For the entries that follow, set down each one exactly and drop any pictures.

------------------------------------------------------------------------

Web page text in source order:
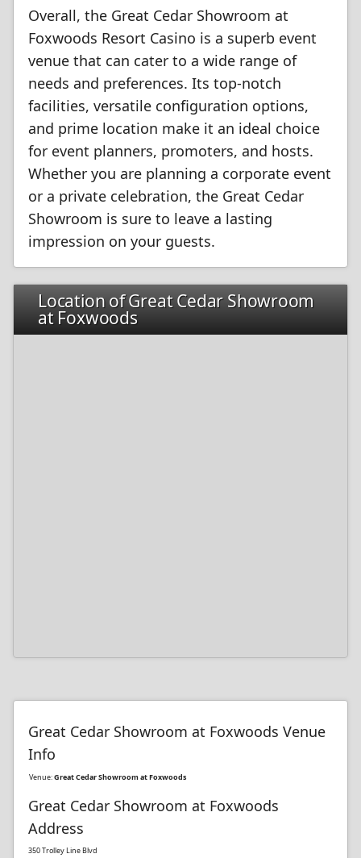
Overall, the Great Cedar Showroom at
Foxwoods Resort Casino is a superb event
venue that can cater to a wide range of
needs and preferences. Its top-notch
facilities, versatile configuration options,
and prime location make it an ideal choice
for event planners, promoters, and hosts.
Whether you are planning a corporate event
or a private celebration, the Great Cedar
Showroom is sure to leave a lasting
impression on your guests.
Location of Great Cedar Showroom
at Foxwoods
Great Cedar Showroom at Foxwoods Venue
Info
Venue:Great Cedar Showroom at Foxwoods
Great Cedar Showroom at Foxwoods
Address
350 Trolley Line Blvd
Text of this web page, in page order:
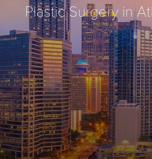
Plastic Surgery in
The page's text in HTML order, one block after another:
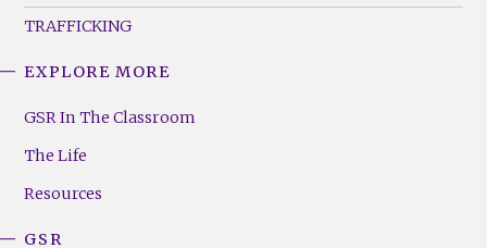
TRAFFICKING
Footer
(Right)
EXPLORE MORE
GSR In The Classroom
The Life
Resources
GSR
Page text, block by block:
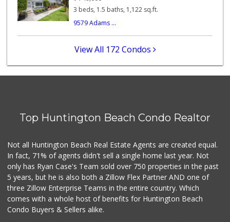
112 Reviews
Grocery Outlet
Sprouts Farmers M...
281 Reviews
Walmart Neighborh...
(714) 274-4484
119 Reviews
3 beds, 1.5 baths, 1,122 sq.ft.
9579 Adams ...
View All 172 Condos
Top Huntington Beach Condo Realtor
Not all Huntington Beach Real Estate Agents are created equal.
In fact, 71% of agents didn't sell a single home last year. Not
only has Ryan Case's Team sold over 750 properties in the past
5 years, but he is also both a Zillow Flex Partner AND one of
three Zillow Enterprise Teams in the entire country. Which
comes with a whole host of benefits for Huntington Beach
Condo Buyers & Sellers alike.
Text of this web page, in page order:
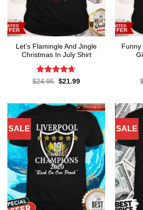
Let’s Flamingle And Jingle
Christmas In July Shirt
Rated4.65
$24.95 Original
$21.99Current
Funny
SALE SALE
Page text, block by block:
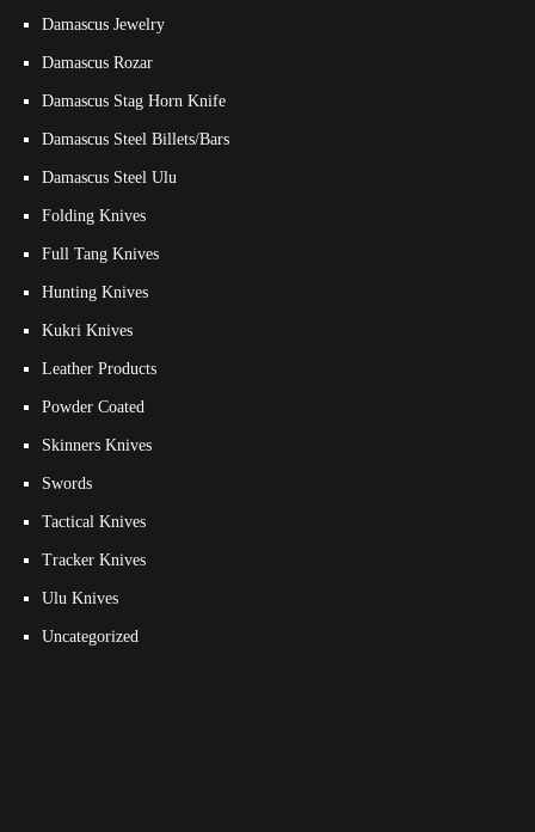
Damascus Jewelry
Damascus Rozar
Damascus Stag Horn Knife
Damascus Steel Billets/Bars
Damascus Steel Ulu
Folding Knives
Full Tang Knives
Hunting Knives
Kukri Knives
Leather Products
Powder Coated
Skinners Knives
Swords
Tactical Knives
Tracker Knives
Ulu Knives
Uncategorized
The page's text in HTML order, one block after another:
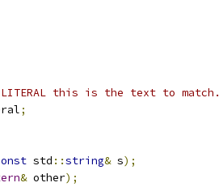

------------------------------------------------------------------------

» **RESPONSE TO THE EXERCISE**
Web page text in source order:
Overall, the Great Cedar Showroom at
Foxwoods Resort Casino is a superb event
venue that can cater to a wide range of
needs and preferences. Its top-notch
facilities, versatile configuration options,
and prime location make it an ideal choice
for event planners, promoters, and hosts.
Whether you are planning a corporate event
or a private celebration, the Great Cedar
Showroom is sure to leave a lasting
impression on your guests.
Location of Great Cedar Showroom
at Foxwoods
Great Cedar Showroom at Foxwoods Venue
Info
Venue:Great Cedar Showroom at Foxwoods
Great Cedar Showroom at Foxwoods
Address
350 Trolley Line Blvd
Text of this web page, in page order:
Plastic Surgery in
The page's text in HTML order, one block after another:
TRAFFICKING
Footer
(Right)
EXPLORE MORE
GSR In The Classroom
The Life
Resources
GSR
Page text, block by block:
112 Reviews
Grocery Outlet
Sprouts Farmers M...
281 Reviews
Walmart Neighborh...
(714) 274-4484
119 Reviews
3 beds, 1.5 baths, 1,122 sq.ft.
9579 Adams ...
View All 172 Condos
Top Huntington Beach Condo Realtor
Not all Huntington Beach Real Estate Agents are created equal.
In fact, 71% of agents didn't sell a single home last year. Not
only has Ryan Case's Team sold over 750 properties in the past
5 years, but he is also both a Zillow Flex Partner AND one of
three Zillow Enterprise Teams in the entire country. Which
comes with a whole host of benefits for Huntington Beach
Condo Buyers & Sellers alike.
Text of this web page, in page order:
Let’s Flamingle And Jingle
Christmas In July Shirt
Rated4.65
$24.95 Original
$21.99Current
Funny
SALE SALE
Page text, block by block:
Damascus Jewelry
Damascus Rozar
Damascus Stag Horn Knife
Damascus Steel Billets/Bars
Damascus Steel Ulu
Folding Knives
Full Tang Knives
Hunting Knives
Kukri Knives
Leather Products
Powder Coated
Skinners Knives
Swords
Tactical Knives
Tracker Knives
Ulu Knives
Uncategorized
The page's text in HTML order, one block after another:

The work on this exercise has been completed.